The problem with it is the execution. We don’t get to, or haven’t yet gotten to see the resolution where Anthony reveals he has not cut his finger off, and Françoise gives an exasperated, “Daddy! You and your tricks! Ha-ha!” to give us parents reading the strip some relief. Because the strip is going to hang over until Monday, knowing typical Lynn Johnston writing, we may never see the resolution and that leaves another bad taste in our mouth for the Anthony Caine parenting style. Unlike the Santa deprivation trick a few weeks back, Elizabeth is present for this one, and whether or not she goes along with Anthony’s joke will tell us if she is going to be a better parent than Anthony.

9:55 AM  
Blogger howard said...

DJ,

These episodes of "wonderful" parenting and "romantic" relationships are filtered through the mind of a woman who came from an abusive home and has zilch in the way of relationships.
You are quite correct, that Lynn Johnston’s stories of parenting and romance have had to deal with that background, and it is remarkable that she has overcome that to produce what she has.

9:55 AM  
Blogger DreadedCandiru2 said...

The defining moment that told me everything I needed to know about Anthony was when he not onlywhined about not having a home when it was obvious that what he really meant is that he didn't have the sort of home he wanted but also made a pass at a woman who'd almost been raped.

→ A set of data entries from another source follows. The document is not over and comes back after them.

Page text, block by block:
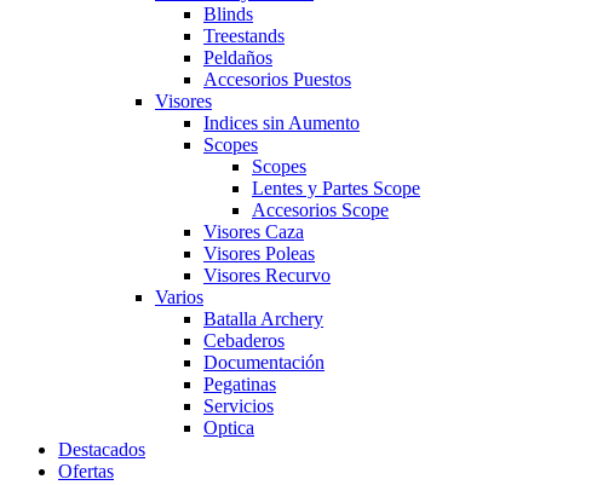
Blinds
Treestands
Peldaños
Accesorios Puestos
Visores
Indices sin Aumento
Scopes
Scopes
Lentes y Partes Scope
Accesorios Scope
Visores Caza
Visores Poleas
Visores Recurvo
Varios
Batalla Archery
Cebaderos
Documentación
Pegatinas
Servicios
Optica
Destacados
Ofertas
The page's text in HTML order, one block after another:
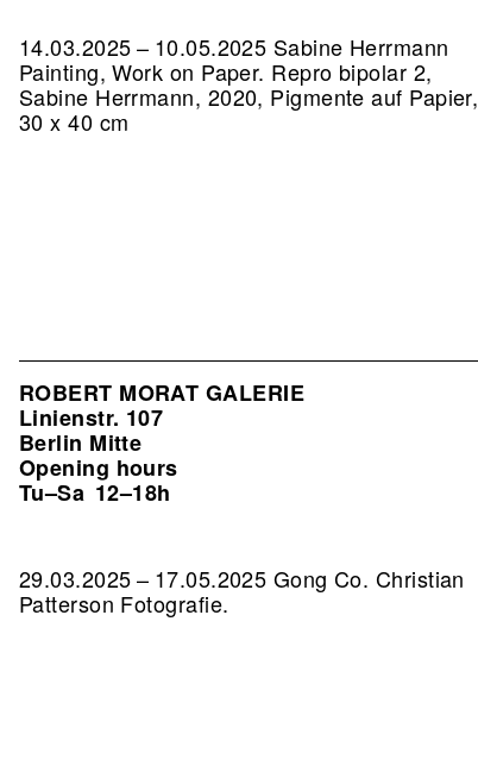
14.03.2025 – 10.05.2025 Sabine Herrmann
Painting, Work on Paper. Repro bipolar 2,
Sabine Herrmann, 2020, Pigmente auf Papier,
30 x 40 cm
ROBERT MORAT GALERIE
Linienstr. 107
Berlin Mitte
Opening hours
Tu–Sa 12–18h
29.03.2025 – 17.05.2025 Gong Co. Christian
Patterson Fotografie.
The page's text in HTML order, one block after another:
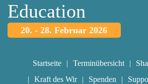
Education
20. - 28. Februar 2026
Startseite Terminübersicht
Kraft des Wir
Spenden
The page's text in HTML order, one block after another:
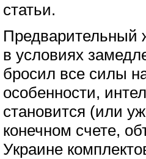
статьи.
Предварительный
в условиях
бросил все силы
особенности,
становится (или
конечном счете,
Украине

The word the best sums him up: selfish.

11:59 AM  
Blogger howard said...

dreadedcandiru2,

The “I have no home” strip, I think showed a pretty serious difference between what Lynn intended and what came out in her strip. As I have discussed before, I think Lynn thinks that asking someone to wait for someone is romantic, since she used that same exact phrase for when Deanna said she thought Mike should have done to her when she told him she was engaged back in university. I am not sure why that would be a romantic gesture, but nevertheless, its repetition tells me at least in Lynn’s mind it is.

As for the attempted rape and rescue, I have been convinced Lynn was writing it more as a melodrama or a “Perils of Pauline” kind of thing. In those situations, where the villain is not intended to be taken seriously, neither is the crime, so no one thinks anything of the heroine falling into the hero’s arms at the end. Unfortunately, Lynn played Howard Bunt as a stalker in advance of the rape attempt against the melodrama type, and obviously did not do any research on the proper procedure after a rape attempt. It was so much later in the strip, when Howard Bunt’s deeds were taken seriously in Lynn’s writings, but by then, the damage was done. As you have pointed out, that “I have no home” strip single-handedly destroyed Anthony’s character and justified Thérèse’s jealousy and leaving Anthony for another man.